The fact that a court resorts to checking the definition of a particular word in a dictionary, as the trial court did in the present case with respect to "duplicate," does not mean that the document is ambiguous. Numerous courts have found a contract to be unambiguous while, at the same time, checking a dictionary definition to determine the clear and ordinary meaning of a word. Guman, supra; Hrynciw v. State Auto Ins. Cos. (Mar. 31, 1998), Lucas App. No. L-97-1267, unreported, 1998 WL 161200; Graham v. Drydock Coal Co. (Dec. 29, 1994), Athens App. No. 93CA1599, unreported, 1994 WL 725149. A dictionary definition does not amount to parol evidence. It is a reliable source for finding the plain and ordinary meaning of a word. Rite Aid of Ohio, Inc. v. Marc's Variety Store, Inc. (1994), 93 Ohio App.3d 407, 415.

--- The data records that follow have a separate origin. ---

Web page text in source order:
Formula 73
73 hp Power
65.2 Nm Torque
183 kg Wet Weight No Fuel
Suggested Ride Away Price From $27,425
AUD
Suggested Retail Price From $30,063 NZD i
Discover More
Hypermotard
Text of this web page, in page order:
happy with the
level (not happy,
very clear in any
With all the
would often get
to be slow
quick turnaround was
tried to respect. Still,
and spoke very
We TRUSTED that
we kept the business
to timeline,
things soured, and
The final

In the case sub judice, there is no need to resort to construction of the language, or to consider parol evidence. A review of the trial court's judgment entry gives no indication that the trial court did so. Instead, it appears that the trial court properly considered the plain and ordinary meaning of the words in the agreement. As previously stated, checking various dictionary definitions of a certain word does not equate with a finding of ambiguity. The trial court examined the different pumps and heard testimony from both sides on the similarities and differences between the pumps. The court concluded that while they were "very similar," they were not "duplicates" and, accordingly, no breach of contract occurred. We do not find error in this conclusion.
Based upon the foregoing analysis, Commercial's first assignment of error is without merit.

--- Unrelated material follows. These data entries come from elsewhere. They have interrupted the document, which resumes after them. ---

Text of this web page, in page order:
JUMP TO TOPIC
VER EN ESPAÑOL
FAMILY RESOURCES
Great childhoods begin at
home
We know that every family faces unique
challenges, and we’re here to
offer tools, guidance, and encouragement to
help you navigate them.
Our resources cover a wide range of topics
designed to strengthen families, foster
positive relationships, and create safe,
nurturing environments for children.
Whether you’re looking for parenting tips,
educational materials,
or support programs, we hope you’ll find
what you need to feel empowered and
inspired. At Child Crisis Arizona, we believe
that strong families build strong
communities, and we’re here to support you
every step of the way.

In the second assignment of error, Commercial contends that the trial court erred by applying a tort analysis in determining whether or not a breach of the settlement agreement occurred. Specifically, Commercial argues that the trial court's judgment entry is devoid of any language indicating that a contract analysis was employed but, instead, shows signs that the court improperly used an unfair competition analysis.
We believe, however, that the mere fact that the trial court did not specifically state that it was applying a contract analysis does not mean that it failed to use such analysis. The issue before the court was whether Permco breached the 1980 settlement agreement by selling or distributing a pump made with "envelope parts that duplicate the outer configuration of envelope parts manufactured by Commercial." In order to make this determination, the trial court had to examine and compare the two pumps, and hear evidence as presented by both sides. The trial court acted accordingly. Additionally, the 1980 settlement agreement was the result of the resolution of a lawsuit that was based, in part, on a claim of unfair competition. Thus, it only makes sense that in determining whether a breach occurred, the trial court would examine whether or not consumer confusion would result from the sale of both pumps. The elimination of such confusion was clearly the object of the settlement agreement.
Hence, the trial court did not apply the wrong analysis in deciding this dispute. Commercial's second assignment of error is without merit.
The judgment of the trial court is hereby affirmed.
________________________________________ PRESIDING JUDGE WILLIAM M. O'NEILL
CHRISTLEY, J., GRENDELL, J., concur.